丸セパ 即納 共栄製作所株式会社のホーム > 共栄ニュース > 共栄ニュース 2017年8月号 -第322号-

「たのみ」の季節

 

京都新聞の1面コラム「凡語」は、こんな書き出しで始まっていた。「盛夏なのに、絽(ろ)の黒紋付き姿の彼女たちはどこか涼しげに映る。八月朔日(ついたち)のきょうは『八朔』(はっさく)。京都市東山区の祇園町では、正装の芸舞妓が芸事の師匠やお茶屋をあいさつに回り、日ごろの感謝を伝える。『相変わりませず、おたのもうします』」

 八月朔日、略して「八朔」と称されるこの行事は、かつては旧暦8月1日、現在の9月上旬、つまり初秋に行われていた。
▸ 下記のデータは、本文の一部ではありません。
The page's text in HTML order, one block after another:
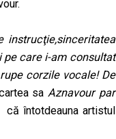
instrucţie,sinceritatea
pe care i-am consultat
corzile vocale! De
sa Aznavour par
întotdeauna artistul
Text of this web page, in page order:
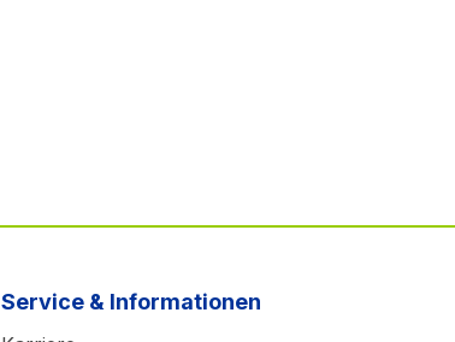
Service & Informationen
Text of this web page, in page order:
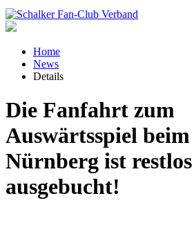
Home
News
Details
Die Fanfahrt zum
Auswärtsspiel beim
Nürnberg ist restlos
ausgebucht!
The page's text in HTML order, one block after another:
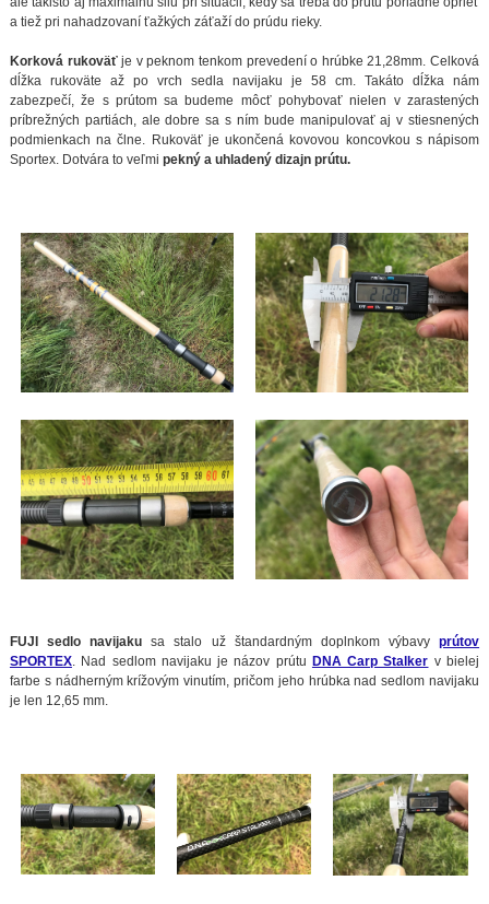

早稲種の穂が出る時期に五穀豊穣を祈る―すなわち「田の実を祈る」行事が「頼み」に転じ、日頃、頼み=お世話になっている方々に土産を携えて挨拶に出向く日になった。祇園だけでなく茶の世界でもこの日、道具を作る職家が宗家へ挨拶に赴く。この習わしが「中元」の起源になったとの説もある。

 徳川家康が江戸城に入城したのも、天正18(1950)年八月朔日。その後260余年にわたる江戸幕府の歴史を拓く記念の日になった。主従関係を重んじた家康は、「たのみ」「たのむ」に関わりのあるこの日を、あえて選んで江戸城に入ったとされ、江戸幕府は以後、「八朔」を正月に次ぐ大事な祝日にした。
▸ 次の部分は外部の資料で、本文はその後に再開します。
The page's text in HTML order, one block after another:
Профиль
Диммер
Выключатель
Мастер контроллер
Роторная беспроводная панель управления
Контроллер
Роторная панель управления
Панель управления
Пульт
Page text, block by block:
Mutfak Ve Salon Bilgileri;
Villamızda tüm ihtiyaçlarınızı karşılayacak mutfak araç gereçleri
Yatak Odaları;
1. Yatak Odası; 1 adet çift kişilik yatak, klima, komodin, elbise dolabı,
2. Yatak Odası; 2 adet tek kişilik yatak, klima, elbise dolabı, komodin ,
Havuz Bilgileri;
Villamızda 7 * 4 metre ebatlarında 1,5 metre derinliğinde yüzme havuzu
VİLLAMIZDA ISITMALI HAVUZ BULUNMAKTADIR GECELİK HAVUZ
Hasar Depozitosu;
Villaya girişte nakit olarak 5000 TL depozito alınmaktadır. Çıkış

 「人の一生は重荷を負うて遠き道を行くがごとし。急ぐべからず」で知られる家康の遺訓には、自身を律する言葉が多い。▽得意絶頂の時こそ隙ができることを知れ ▽及ばざるは過ぎたるより勝れり ▽戦いでは強いものが勝つ。辛抱の強い者が 

▽世に恐ろしいのは勇者ではなく、臆病者だ ▽堪忍は無事長久の基。怒りは敵だと思え—-等々。勝って驕らず、家臣の扱いに格別の意を用いたとされる。

 こんな逸話も残る。秀吉の前で諸大名が、自分が持っている宝物自慢をしていた時のこと。秀吉から「おぬしの宝物は何か」と尋ねられた家康は、こう答えたそうだ。「私にはこれといった宝物はありません。ただ、三河には、私のために命を賭けてくれるという武士が500騎ほど。これが、何物にも代え難い私の自慢です」家臣が聞いたら、ますます主君に忠義を尽くして働こうと思うに違いあるまい。

現代社会でも、時に「頼み」あるいは「頼まれる」ことも多々ある。互いにそれを受容する寛大な心があってこそ、組織や社会は難局を乗り越えることができる。